Currently, the CDP has been deeply integrated with Trip.com’s various business systems, providing data and services to support international business growth.
Application Value
- HTAP Mixed Load: Perfectly supports OLTP and OLAP mixed loads, simplifies IT system architecture, and significantly improves real-time query performance.
- Horizontal Elastic Scaling: Overcomes MySQL sharding issues, enabling Trip.com to scale horizontally in response to business growth.
Use Case 2: Trip.com Hotel Settlement Business
Scenario Description
The hotel settlement business is used to settle commissions with hotel suppliers based on orders. It is a core P0 level business.
The business focuses mainly on financial calculations, with a large data volume (billion-level). Data integrity is crucial, with high transaction performance requirements for timely order data processing, real-time monitoring, and handling. There are also significant analytical processing needs, including batch calculations (range calculations) that need to be completed quickly (in seconds), various dimension monitoring and reporting, and multi-dimensional queries (for financial settlement processing).
Original Technology Stack:
- SQL Server (handled TP business for hotel settlement)
- Clickhouse (handled AP business for hotel settlement)
Solution
TiDB now handles all TP and some AP aspects of the hotel settlement business.
Why TiDB
The TP part of the hotel settlement business requires replacing SQL Server. Although Trip.com’s primary TP technology stack is MySQL, this business scenario does not fit well with MySQL’s sharding solution due to the need to manage data across three dimensions: suppliers, hotels, and users. None of these dimensions, such as sharding keys, satisfy the cross-database and cross-shard transactional consistency requirements, leading to the decision to use a distributed database.

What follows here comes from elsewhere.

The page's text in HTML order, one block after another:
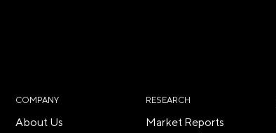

The data volume for the hotel settlement business is expected to reach around 8TB. The business model involves mixed TP and AP read-write requests, aligning with Trip.com’s internal use case for TiDB.
The Trip.com DBA team has the most experience and expertise with TiDB among various distributed databases. Given that TiDB allows for technical innovation and meets the team’s innovation requirements, it was ultimately chosen.
Business Process Diagram
Workload
- Read/Write Ratio: Greater than 9:1
- QPS Peak: 2.3K, Average: 1.9K
- 999 Duration < 40ms, 99 Duration < 10ms
Benefits of Using TiDB
- Meets the multi-dimensional settlement needs of the hotel business, avoiding issues with MySQL sharding that cannot handle cross-database and cross-shard transactional queries.
- Helps the DBA team complete the task of decommissioning SQL Server, consolidates the technology stack to MySQL/Redis/TiDB/Oceanbase (with minor use of MongoDB and Elasticsearch).
- Achieves team innovation goals, provides a distributed database deployment case, and benefits both team and individual evaluations.